• _Stored data_
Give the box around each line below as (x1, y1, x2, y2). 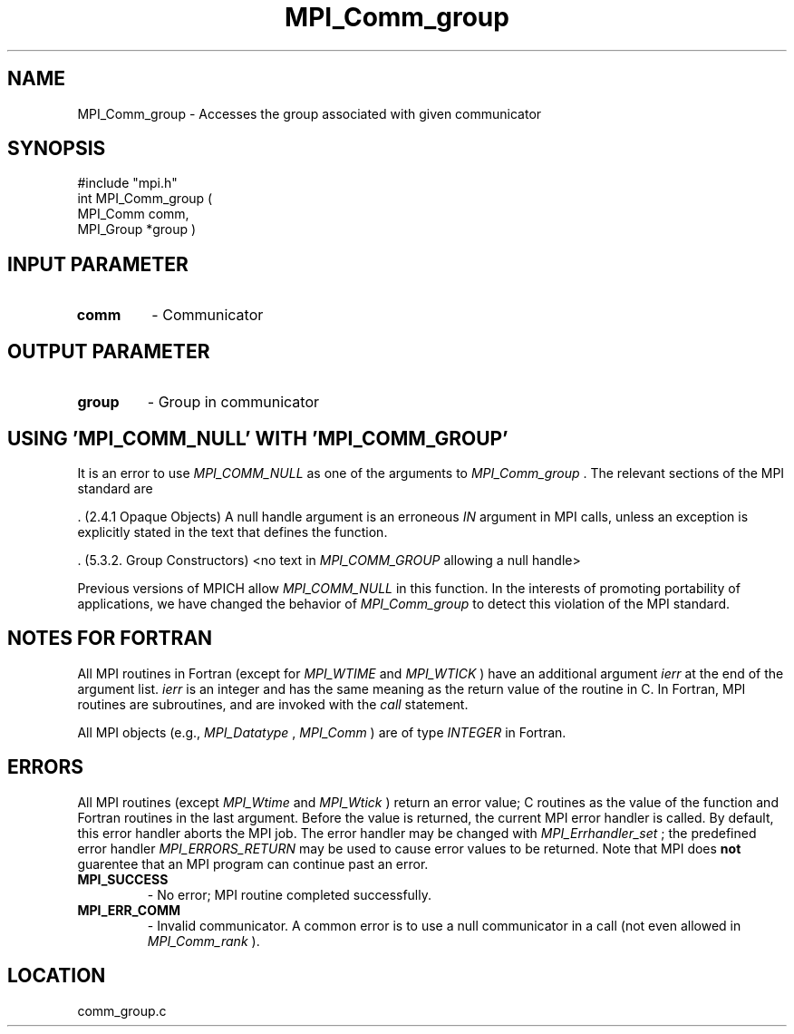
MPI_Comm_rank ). (147, 932, 260, 949)
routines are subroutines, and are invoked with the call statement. (77, 696, 469, 712)
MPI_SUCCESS (77, 871, 169, 887)
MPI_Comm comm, (77, 206, 189, 222)
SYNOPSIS (7, 137, 106, 161)
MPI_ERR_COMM (77, 902, 181, 918)
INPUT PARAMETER (7, 252, 189, 276)
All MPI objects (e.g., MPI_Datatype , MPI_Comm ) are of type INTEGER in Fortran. (77, 724, 566, 740)

• _ABOUT THIS TASK_
Write down only the closing run of lines: the one containing "MPI_ERR_COMM (77, 902, 181, 918)" and every line after it to the end of the entries, exactly.

• _EXERCISE RESULT_
MPI_ERR_COMM (77, 902, 181, 918)
INPUT PARAMETER (7, 252, 189, 276)
All MPI objects (e.g., MPI_Datatype , MPI_Comm ) are of type INTEGER in Fortran. (77, 724, 566, 740)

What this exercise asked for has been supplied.